» What to do: Could you restate all of the records exactly, leaving out the pictures?

» Records excerpted from a collection:
((

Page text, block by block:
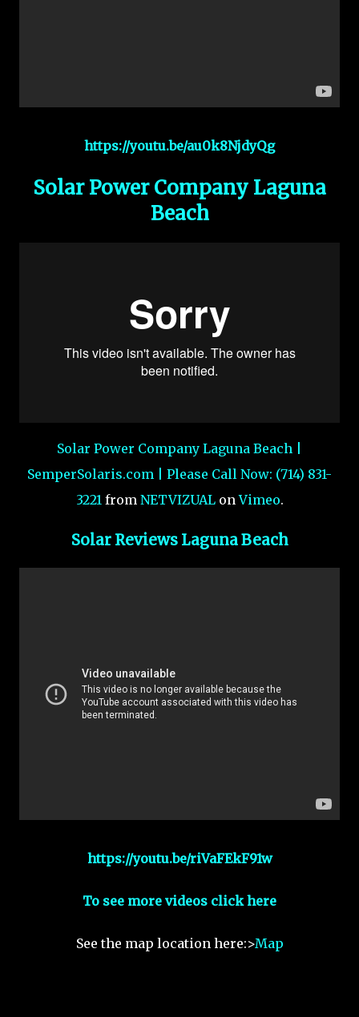
https://youtu.be/au0k8NjdyQg
Solar Power Company Laguna
Beach
Solar Power Company Laguna Beach |
SemperSolaris.com | Please Call Now: (714) 831-
3221 from NETVIZUALonVimeo.
Solar Reviews Laguna Beach
https://youtu.be/riVaFEkF91w
To see more videos click here
See the map location here:>Map
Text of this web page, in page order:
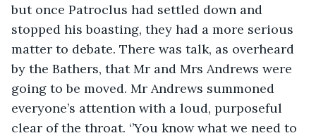
but once Patroclus had settled down and
stopped his boasting, they had a more serious
matter to debate. There was talk, as overheard
by the Bathers, that Mr and Mrs Andrews were
going to be moved. Mr Andrews summoned
everyone’s attention with a loud, purposeful
clear of the throat. ‘’You know what we need to
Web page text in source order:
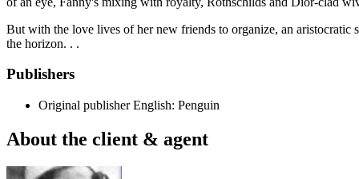
But with the love lives of her new friends to organize, an
the horizon. . .
Publishers
Original publisher English: Penguin
About the client & agent
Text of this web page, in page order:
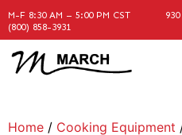
M-F 8:30 AM – 5:00 PM CST
(800) 858-3931
Home / Cooking Equipment
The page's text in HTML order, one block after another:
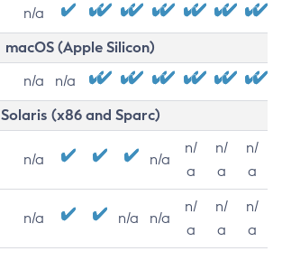
n/a
macOS (Apple Silicon)
n/a n/a
Solaris (x86 and Sparc)
n/a n/a
n/
a
n/
a
n/
a
n/a n/a n/a
n/
a
n/
a
n/
a
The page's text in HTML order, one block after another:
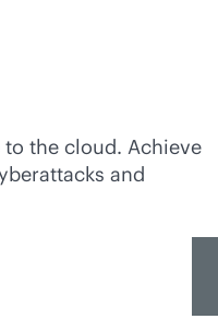
the cloud. Achieve
and
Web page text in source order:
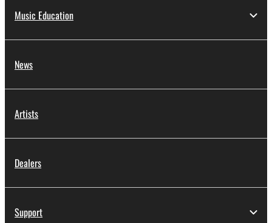
Music Education
News
Artists
Dealers
Support
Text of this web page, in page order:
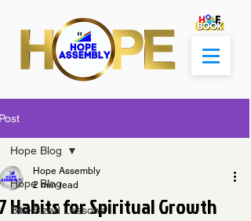
Hope Blog
Bite-Sized Lessons
Hope Blog
Habits for Spiritual Growth
Hope Assembly
2 min read
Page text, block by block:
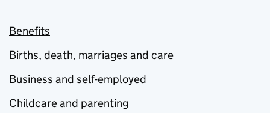
Benefits
Births, death, marriages and care
Business and self-employed
Childcare and parenting
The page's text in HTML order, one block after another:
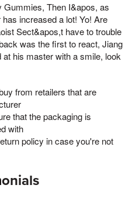
Then I&apos, as
increased a lot! Yo! Are
Sect&apos,t have to trouble
was the first to react, Jiang
his master with a smile, look
from retailers that are
that the packaging is
with
policy in case you're not
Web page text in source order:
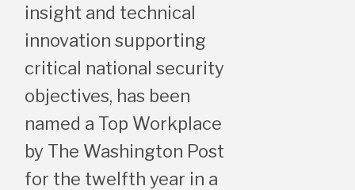
insight and technical
innovation supporting
critical national security
objectives, has been
named a Top Workplace
by The Washington Post
for the twelfth year in a

))

» Task solution:
Page text, block by block:
https://youtu.be/au0k8NjdyQg
Solar Power Company Laguna
Beach
Solar Power Company Laguna Beach |
SemperSolaris.com | Please Call Now: (714) 831-
3221 from NETVIZUALonVimeo.
Solar Reviews Laguna Beach
https://youtu.be/riVaFEkF91w
To see more videos click here
See the map location here:>Map
Text of this web page, in page order:
but once Patroclus had settled down and
stopped his boasting, they had a more serious
matter to debate. There was talk, as overheard
by the Bathers, that Mr and Mrs Andrews were
going to be moved. Mr Andrews summoned
everyone’s attention with a loud, purposeful
clear of the throat. ‘’You know what we need to
Web page text in source order:
But with the love lives of her new friends to organize, an
the horizon. . .
Publishers
Original publisher English: Penguin
About the client & agent
Text of this web page, in page order:
M-F 8:30 AM – 5:00 PM CST
(800) 858-3931
Home / Cooking Equipment
The page's text in HTML order, one block after another:
n/a
macOS (Apple Silicon)
n/a n/a
Solaris (x86 and Sparc)
n/a n/a
n/
a
n/
a
n/
a
n/a n/a n/a
n/
a
n/
a
n/
a
The page's text in HTML order, one block after another:
the cloud. Achieve
and
Web page text in source order:
Music Education
News
Artists
Dealers
Support
Text of this web page, in page order:
Hope Blog
Bite-Sized Lessons
Hope Blog
Habits for Spiritual Growth
Hope Assembly
2 min read
Page text, block by block:
Benefits
Births, death, marriages and care
Business and self-employed
Childcare and parenting
The page's text in HTML order, one block after another:
Then I&apos, as
increased a lot! Yo! Are
Sect&apos,t have to trouble
was the first to react, Jiang
his master with a smile, look
from retailers that are
that the packaging is
with
policy in case you're not
Web page text in source order:
insight and technical
innovation supporting
critical national security
objectives, has been
named a Top Workplace
by The Washington Post
for the twelfth year in a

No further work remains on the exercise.